Data records
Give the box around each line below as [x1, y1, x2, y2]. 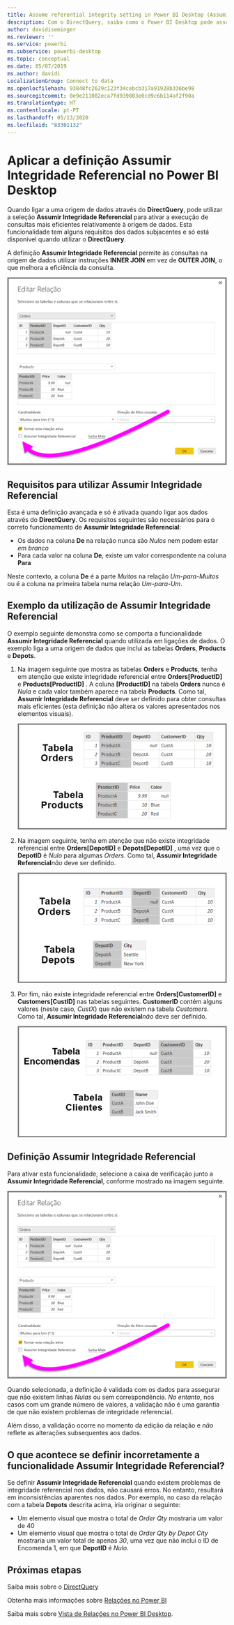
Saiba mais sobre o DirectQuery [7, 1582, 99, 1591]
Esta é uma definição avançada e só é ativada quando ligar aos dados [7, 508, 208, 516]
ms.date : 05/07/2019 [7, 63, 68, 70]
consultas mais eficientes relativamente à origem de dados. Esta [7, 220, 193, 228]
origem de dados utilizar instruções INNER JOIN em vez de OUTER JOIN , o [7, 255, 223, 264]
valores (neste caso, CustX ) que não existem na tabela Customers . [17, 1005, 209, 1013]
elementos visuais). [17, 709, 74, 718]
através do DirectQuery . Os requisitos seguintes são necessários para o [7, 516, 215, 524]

Assignment – The entries above should be retyped word for word, with all pictures omitted.

Response box –
Give the box around each line below as [x1, y1, x2, y2]. 
Saiba mais sobre o DirectQuery [7, 1582, 99, 1591]
Esta é uma definição avançada e só é ativada quando ligar aos dados [7, 508, 208, 516]
ms.date : 05/07/2019 [7, 63, 68, 70]
consultas mais eficientes relativamente à origem de dados. Esta [7, 220, 193, 228]
origem de dados utilizar instruções INNER JOIN em vez de OUTER JOIN , o [7, 255, 223, 264]
valores (neste caso, CustX ) que não existem na tabela Customers . [17, 1005, 209, 1013]
elementos visuais). [17, 709, 74, 718]
através do DirectQuery . Os requisitos seguintes são necessários para o [7, 516, 215, 524]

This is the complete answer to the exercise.